Horta permaneció inmóvil durante unos segundos, con la vista clavada en Tarzán. Sus perversos y hundidos ojillos despidieron rayos furibundos. Agitó la agachada cabeza.

—¡Devorador de barro! —le provocó Tarzán, burlón—. ¡Siempre te estás revolcando en la mierda! Tu carne apesta, pero es sabrosa y hace fuerte a Tarzán. Hoy me comeré tu corazón, ¡oh, señor de los grandes colmillos, para que mantenga fiero y bravío el que palpita entre mis costillas!

El hecho de no entender una palabra de lo que Tarzán le decía enfureció todavía más a Horta. Sólo veía delante de sí a un hombre desnudo, desprovisto de pelo e inútil, que osaba oponer sus ridículos colmillos y sus insignificantes músculos a la indómita fiereza de Horta. Y el jabalí atacó.

Tarzán de los Monos aguantó a pie firme la acometida, hasta que el enemigo tiró su derrote. Los malintencionados colmillos buscaron el muslo del hombre mono… pero no lo encontraron, aunque estuvieron cerca, porque Tarzán hizo un quiebro en el último segundo. Se desvió a un lado con tal celeridad que el rayo hubiera parecido lento en comparación. Al tiempo que se apartaba, el hombre mono se agachó y, con todas las fuerzas de su brazo derecho, hundió la larga hoja del cuchillo de caza de su padre en el corazón de Horta, el jabalí. Un veloz salto le llevó fuera del punto donde el animal cayó agonizante y, segundos después, el corazón de Horta, aún caliente, goteaba en la mano de Tarzán.

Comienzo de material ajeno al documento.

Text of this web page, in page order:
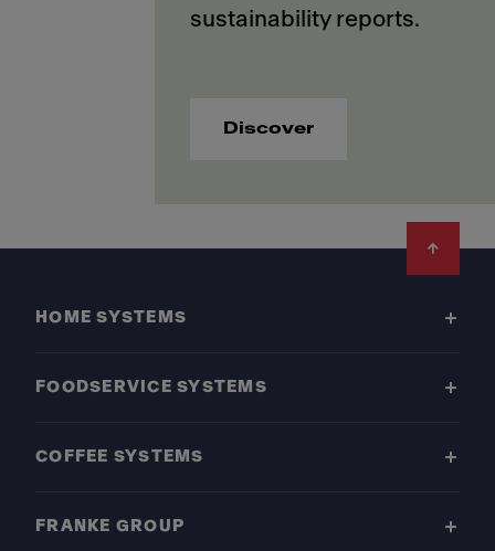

Saciada el hambre, Tarzán no buscó un lugar apropiado para dormir un poco, como solía hacer, sino que reanudó su marcha a través de la selva, en busca de aventuras más que de alimento, porque aquel día estaba inquieto. Se encaminó así hacia el poblado de Mbonga, el cacique indígena, a cuyos súbditos no había dejado de acosar despiadadamente desde que Kulonga, el hijo de Mbonga, mató a la mona Kala.

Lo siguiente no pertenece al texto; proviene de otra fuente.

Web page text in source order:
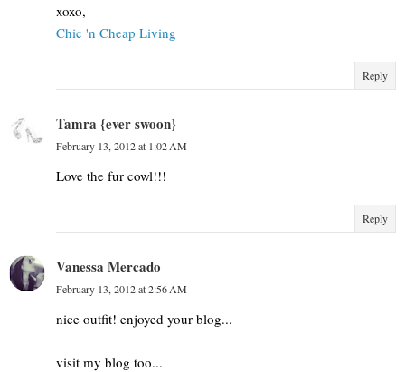
xoxo,
Chic 'n Cheap Living
Reply
Tamra {ever swoon}
February 13, 2012 at 1:02 AM
Love the fur cowl!!!
Reply
Vanessa Mercado
February 13, 2012 at 2:56 AM
nice outfit! enjoyed your blog...
visit my blog too...

Un río serpenteaba cerca de la aldea de los negros. Tartán alcanzó su orilla un poco más abajo de la explanada donde se acurrucaban las chozas con techo de paja de los indígenas. Al hombre mono siempre le fascinaba la vida que pululaba por el río. Observar las bufonadas de Duro, el hipopótamo, le hacía pasar ratos divertidísimos, y le encantaba atormentar al perezoso cocodrilo, Gimla, cuando tomaba el sol. También se lo pasaba en grande asustando a las hembras y a las crías de los gomanganis, cuando estaban sentadas en cuclillas junto al río; las mujeres lavando sus escasas prendas de ropa y los
balus
entreteniéndose con sus primitivos juguetes.

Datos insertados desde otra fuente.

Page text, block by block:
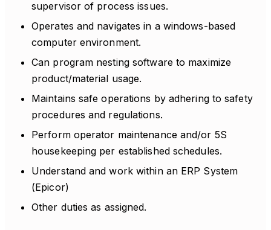
supervisor of process issues.
Operates and navigates in a windows-based
computer environment.
Can program nesting software to maximize
product/material usage.
Maintains safe operations by adhering to safety
procedures and regulations.
Perform operator maintenance and/or 5S
housekeeping per established schedules.
Understand and work within an ERP System
(Epicor)
Other duties as assigned.

Aquel día, Tarzán encontró a una mujer y a su hijo que se habían alejado río abajo más de lo normal. La mujer buscaba cierta especie de moluscos que se criaban en el barro de la orilla. Era una indígena joven, de unos treinta años. Tenía dientes afilados, puntiagudos, porque su pueblo come carne humana. El labio inferior estaba hendido, atravesado por un tosco colgante de cobre, un aro que pendía allí desde tanto tiempo atrás que había estirado monstruosamente el labio, de forma que quedaban al descubierto los dientes y encías de la mandíbula inferior. También tenía perforada la nariz y un pasador de madera cruzaba el apéndice nasal de parte a parte. De sus orejas, así como de su frente y de sus mejillas colgaban adornos de metal. En el mentón y en el puente de la nariz lucía tatuajes de colores que el paso del tiempo había marchitado. Iba completamente desnuda, a excepción de un cinturón de hojas ceñido al talle. Era muy hermosa, tanto a sus propios ojos como a los de los indígenas de la tribu de Mbonga, aunque la mujer pertenecía a otro pueblo: era un trofeo de guerra, capturado durante su virginal época juvenil por uno de los guerreros de Mbonga.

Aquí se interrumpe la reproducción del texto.